* Material for the task:
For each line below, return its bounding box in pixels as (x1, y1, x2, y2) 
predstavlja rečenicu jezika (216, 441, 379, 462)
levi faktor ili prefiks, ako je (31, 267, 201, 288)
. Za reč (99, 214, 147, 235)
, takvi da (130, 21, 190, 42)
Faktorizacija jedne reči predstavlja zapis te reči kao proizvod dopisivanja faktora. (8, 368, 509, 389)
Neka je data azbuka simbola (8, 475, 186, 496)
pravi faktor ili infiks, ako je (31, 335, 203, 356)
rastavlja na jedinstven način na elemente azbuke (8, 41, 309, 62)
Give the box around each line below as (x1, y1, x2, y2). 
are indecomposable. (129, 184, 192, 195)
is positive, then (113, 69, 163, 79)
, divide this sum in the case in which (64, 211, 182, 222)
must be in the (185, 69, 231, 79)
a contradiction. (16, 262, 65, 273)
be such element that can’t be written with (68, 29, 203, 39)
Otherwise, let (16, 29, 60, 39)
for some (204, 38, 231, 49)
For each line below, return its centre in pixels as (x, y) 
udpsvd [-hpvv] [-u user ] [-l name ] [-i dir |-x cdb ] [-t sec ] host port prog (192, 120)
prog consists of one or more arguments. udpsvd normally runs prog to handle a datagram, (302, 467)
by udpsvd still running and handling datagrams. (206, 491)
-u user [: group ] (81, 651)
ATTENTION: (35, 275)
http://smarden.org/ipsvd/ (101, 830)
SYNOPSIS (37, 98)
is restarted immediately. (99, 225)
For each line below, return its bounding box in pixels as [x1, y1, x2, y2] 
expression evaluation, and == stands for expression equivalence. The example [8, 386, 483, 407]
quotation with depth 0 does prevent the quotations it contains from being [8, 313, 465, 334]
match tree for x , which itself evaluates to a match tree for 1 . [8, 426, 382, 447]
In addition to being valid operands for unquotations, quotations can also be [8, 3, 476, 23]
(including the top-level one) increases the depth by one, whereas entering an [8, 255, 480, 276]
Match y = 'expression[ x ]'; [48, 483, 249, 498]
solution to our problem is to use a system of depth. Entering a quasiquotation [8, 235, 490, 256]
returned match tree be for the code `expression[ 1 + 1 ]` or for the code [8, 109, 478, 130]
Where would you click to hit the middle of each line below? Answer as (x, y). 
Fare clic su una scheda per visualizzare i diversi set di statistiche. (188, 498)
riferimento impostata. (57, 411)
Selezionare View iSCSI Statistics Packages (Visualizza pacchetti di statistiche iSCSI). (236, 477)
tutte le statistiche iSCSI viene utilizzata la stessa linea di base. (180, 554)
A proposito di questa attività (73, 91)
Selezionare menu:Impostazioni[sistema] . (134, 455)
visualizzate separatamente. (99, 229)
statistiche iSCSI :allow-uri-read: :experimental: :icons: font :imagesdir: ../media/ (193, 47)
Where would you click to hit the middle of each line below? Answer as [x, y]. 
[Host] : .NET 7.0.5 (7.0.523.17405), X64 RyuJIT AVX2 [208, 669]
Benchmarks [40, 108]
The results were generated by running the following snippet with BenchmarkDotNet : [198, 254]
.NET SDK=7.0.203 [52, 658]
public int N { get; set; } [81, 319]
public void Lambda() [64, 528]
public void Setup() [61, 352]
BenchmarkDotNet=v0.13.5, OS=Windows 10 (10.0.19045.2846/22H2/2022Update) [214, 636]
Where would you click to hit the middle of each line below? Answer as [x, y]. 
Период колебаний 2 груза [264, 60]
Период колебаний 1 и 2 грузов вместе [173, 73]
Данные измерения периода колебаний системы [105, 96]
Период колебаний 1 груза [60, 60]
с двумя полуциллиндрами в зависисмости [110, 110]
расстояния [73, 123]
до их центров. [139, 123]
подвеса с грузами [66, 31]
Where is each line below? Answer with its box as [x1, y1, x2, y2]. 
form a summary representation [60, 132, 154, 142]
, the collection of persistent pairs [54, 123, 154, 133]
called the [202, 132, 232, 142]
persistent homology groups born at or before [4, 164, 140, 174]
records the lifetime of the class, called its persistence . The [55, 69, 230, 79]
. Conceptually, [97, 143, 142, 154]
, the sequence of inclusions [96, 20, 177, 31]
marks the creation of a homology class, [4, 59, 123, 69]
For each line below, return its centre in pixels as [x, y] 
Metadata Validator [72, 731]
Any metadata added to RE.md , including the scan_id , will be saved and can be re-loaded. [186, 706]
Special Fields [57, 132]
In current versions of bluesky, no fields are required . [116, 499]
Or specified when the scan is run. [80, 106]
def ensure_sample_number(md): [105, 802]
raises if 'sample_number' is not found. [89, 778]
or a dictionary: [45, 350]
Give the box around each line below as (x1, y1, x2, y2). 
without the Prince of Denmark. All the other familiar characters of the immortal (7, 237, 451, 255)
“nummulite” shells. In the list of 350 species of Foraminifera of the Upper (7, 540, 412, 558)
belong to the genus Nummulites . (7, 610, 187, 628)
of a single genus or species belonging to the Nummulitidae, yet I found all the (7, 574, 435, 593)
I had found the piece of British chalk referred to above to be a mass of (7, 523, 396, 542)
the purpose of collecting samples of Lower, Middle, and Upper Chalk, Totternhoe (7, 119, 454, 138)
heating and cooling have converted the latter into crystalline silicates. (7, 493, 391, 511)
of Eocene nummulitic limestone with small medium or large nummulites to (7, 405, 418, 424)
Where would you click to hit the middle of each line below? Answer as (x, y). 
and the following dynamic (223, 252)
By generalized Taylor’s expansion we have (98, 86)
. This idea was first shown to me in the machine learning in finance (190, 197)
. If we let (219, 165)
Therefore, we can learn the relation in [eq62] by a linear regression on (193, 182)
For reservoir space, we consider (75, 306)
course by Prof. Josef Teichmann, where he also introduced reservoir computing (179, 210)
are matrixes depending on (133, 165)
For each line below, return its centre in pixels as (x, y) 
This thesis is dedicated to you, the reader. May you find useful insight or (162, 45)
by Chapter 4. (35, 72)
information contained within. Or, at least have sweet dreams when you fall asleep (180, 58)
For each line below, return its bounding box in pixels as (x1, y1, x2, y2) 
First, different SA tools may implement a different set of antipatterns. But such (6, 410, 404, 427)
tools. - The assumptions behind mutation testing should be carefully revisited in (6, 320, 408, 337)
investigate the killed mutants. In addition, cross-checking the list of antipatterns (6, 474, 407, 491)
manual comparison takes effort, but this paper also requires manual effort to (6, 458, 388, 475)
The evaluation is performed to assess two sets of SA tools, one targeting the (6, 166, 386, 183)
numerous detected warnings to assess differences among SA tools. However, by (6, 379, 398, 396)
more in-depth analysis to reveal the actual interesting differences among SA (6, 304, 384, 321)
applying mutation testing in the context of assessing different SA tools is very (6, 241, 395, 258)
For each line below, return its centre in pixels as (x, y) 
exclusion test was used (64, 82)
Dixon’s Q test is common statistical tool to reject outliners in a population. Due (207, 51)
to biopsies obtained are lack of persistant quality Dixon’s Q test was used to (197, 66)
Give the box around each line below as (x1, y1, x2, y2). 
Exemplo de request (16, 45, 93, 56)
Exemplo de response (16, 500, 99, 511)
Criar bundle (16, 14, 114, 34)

* Work instructions: Transcribe the whole listing with every word preserved.

* Solution for this problem:
For each line below, return its bounding box in pixels as (x1, y1, x2, y2) 
predstavlja rečenicu jezika (216, 441, 379, 462)
levi faktor ili prefiks, ako je (31, 267, 201, 288)
. Za reč (99, 214, 147, 235)
, takvi da (130, 21, 190, 42)
Faktorizacija jedne reči predstavlja zapis te reči kao proizvod dopisivanja faktora. (8, 368, 509, 389)
Neka je data azbuka simbola (8, 475, 186, 496)
pravi faktor ili infiks, ako je (31, 335, 203, 356)
rastavlja na jedinstven način na elemente azbuke (8, 41, 309, 62)
Give the box around each line below as (x1, y1, x2, y2). 
are indecomposable. (129, 184, 192, 195)
is positive, then (113, 69, 163, 79)
, divide this sum in the case in which (64, 211, 182, 222)
must be in the (185, 69, 231, 79)
a contradiction. (16, 262, 65, 273)
be such element that can’t be written with (68, 29, 203, 39)
Otherwise, let (16, 29, 60, 39)
for some (204, 38, 231, 49)
For each line below, return its centre in pixels as (x, y) 
udpsvd [-hpvv] [-u user ] [-l name ] [-i dir |-x cdb ] [-t sec ] host port prog (192, 120)
prog consists of one or more arguments. udpsvd normally runs prog to handle a datagram, (302, 467)
by udpsvd still running and handling datagrams. (206, 491)
-u user [: group ] (81, 651)
ATTENTION: (35, 275)
http://smarden.org/ipsvd/ (101, 830)
SYNOPSIS (37, 98)
is restarted immediately. (99, 225)
For each line below, return its bounding box in pixels as [x1, y1, x2, y2] 
expression evaluation, and == stands for expression equivalence. The example [8, 386, 483, 407]
quotation with depth 0 does prevent the quotations it contains from being [8, 313, 465, 334]
match tree for x , which itself evaluates to a match tree for 1 . [8, 426, 382, 447]
In addition to being valid operands for unquotations, quotations can also be [8, 3, 476, 23]
(including the top-level one) increases the depth by one, whereas entering an [8, 255, 480, 276]
Match y = 'expression[ x ]'; [48, 483, 249, 498]
solution to our problem is to use a system of depth. Entering a quasiquotation [8, 235, 490, 256]
returned match tree be for the code `expression[ 1 + 1 ]` or for the code [8, 109, 478, 130]
Where would you click to hit the middle of each line below? Answer as (x, y). 
Fare clic su una scheda per visualizzare i diversi set di statistiche. (188, 498)
riferimento impostata. (57, 411)
Selezionare View iSCSI Statistics Packages (Visualizza pacchetti di statistiche iSCSI). (236, 477)
tutte le statistiche iSCSI viene utilizzata la stessa linea di base. (180, 554)
A proposito di questa attività (73, 91)
Selezionare menu:Impostazioni[sistema] . (134, 455)
visualizzate separatamente. (99, 229)
statistiche iSCSI :allow-uri-read: :experimental: :icons: font :imagesdir: ../media/ (193, 47)
Where would you click to hit the middle of each line below? Answer as [x, y]. 
[Host] : .NET 7.0.5 (7.0.523.17405), X64 RyuJIT AVX2 [208, 669]
Benchmarks [40, 108]
The results were generated by running the following snippet with BenchmarkDotNet : [198, 254]
.NET SDK=7.0.203 [52, 658]
public int N { get; set; } [81, 319]
public void Lambda() [64, 528]
public void Setup() [61, 352]
BenchmarkDotNet=v0.13.5, OS=Windows 10 (10.0.19045.2846/22H2/2022Update) [214, 636]
Where would you click to hit the middle of each line below? Answer as [x, y]. 
Период колебаний 2 груза [264, 60]
Период колебаний 1 и 2 грузов вместе [173, 73]
Данные измерения периода колебаний системы [105, 96]
Период колебаний 1 груза [60, 60]
с двумя полуциллиндрами в зависисмости [110, 110]
расстояния [73, 123]
до их центров. [139, 123]
подвеса с грузами [66, 31]
Where is each line below? Answer with its box as [x1, y1, x2, y2]. 
form a summary representation [60, 132, 154, 142]
, the collection of persistent pairs [54, 123, 154, 133]
called the [202, 132, 232, 142]
persistent homology groups born at or before [4, 164, 140, 174]
records the lifetime of the class, called its persistence . The [55, 69, 230, 79]
. Conceptually, [97, 143, 142, 154]
, the sequence of inclusions [96, 20, 177, 31]
marks the creation of a homology class, [4, 59, 123, 69]
For each line below, return its centre in pixels as [x, y] 
Metadata Validator [72, 731]
Any metadata added to RE.md , including the scan_id , will be saved and can be re-loaded. [186, 706]
Special Fields [57, 132]
In current versions of bluesky, no fields are required . [116, 499]
Or specified when the scan is run. [80, 106]
def ensure_sample_number(md): [105, 802]
raises if 'sample_number' is not found. [89, 778]
or a dictionary: [45, 350]
Give the box around each line below as (x1, y1, x2, y2). 
without the Prince of Denmark. All the other familiar characters of the immortal (7, 237, 451, 255)
“nummulite” shells. In the list of 350 species of Foraminifera of the Upper (7, 540, 412, 558)
belong to the genus Nummulites . (7, 610, 187, 628)
of a single genus or species belonging to the Nummulitidae, yet I found all the (7, 574, 435, 593)
I had found the piece of British chalk referred to above to be a mass of (7, 523, 396, 542)
the purpose of collecting samples of Lower, Middle, and Upper Chalk, Totternhoe (7, 119, 454, 138)
heating and cooling have converted the latter into crystalline silicates. (7, 493, 391, 511)
of Eocene nummulitic limestone with small medium or large nummulites to (7, 405, 418, 424)
Where would you click to hit the middle of each line below? Answer as (x, y). 
and the following dynamic (223, 252)
By generalized Taylor’s expansion we have (98, 86)
. This idea was first shown to me in the machine learning in finance (190, 197)
. If we let (219, 165)
Therefore, we can learn the relation in [eq62] by a linear regression on (193, 182)
For reservoir space, we consider (75, 306)
course by Prof. Josef Teichmann, where he also introduced reservoir computing (179, 210)
are matrixes depending on (133, 165)
For each line below, return its centre in pixels as (x, y) 
This thesis is dedicated to you, the reader. May you find useful insight or (162, 45)
by Chapter 4. (35, 72)
information contained within. Or, at least have sweet dreams when you fall asleep (180, 58)
For each line below, return its bounding box in pixels as (x1, y1, x2, y2) 
First, different SA tools may implement a different set of antipatterns. But such (6, 410, 404, 427)
tools. - The assumptions behind mutation testing should be carefully revisited in (6, 320, 408, 337)
investigate the killed mutants. In addition, cross-checking the list of antipatterns (6, 474, 407, 491)
manual comparison takes effort, but this paper also requires manual effort to (6, 458, 388, 475)
The evaluation is performed to assess two sets of SA tools, one targeting the (6, 166, 386, 183)
numerous detected warnings to assess differences among SA tools. However, by (6, 379, 398, 396)
more in-depth analysis to reveal the actual interesting differences among SA (6, 304, 384, 321)
applying mutation testing in the context of assessing different SA tools is very (6, 241, 395, 258)
For each line below, return its centre in pixels as (x, y) 
exclusion test was used (64, 82)
Dixon’s Q test is common statistical tool to reject outliners in a population. Due (207, 51)
to biopsies obtained are lack of persistant quality Dixon’s Q test was used to (197, 66)
Give the box around each line below as (x1, y1, x2, y2). 
Exemplo de request (16, 45, 93, 56)
Exemplo de response (16, 500, 99, 511)
Criar bundle (16, 14, 114, 34)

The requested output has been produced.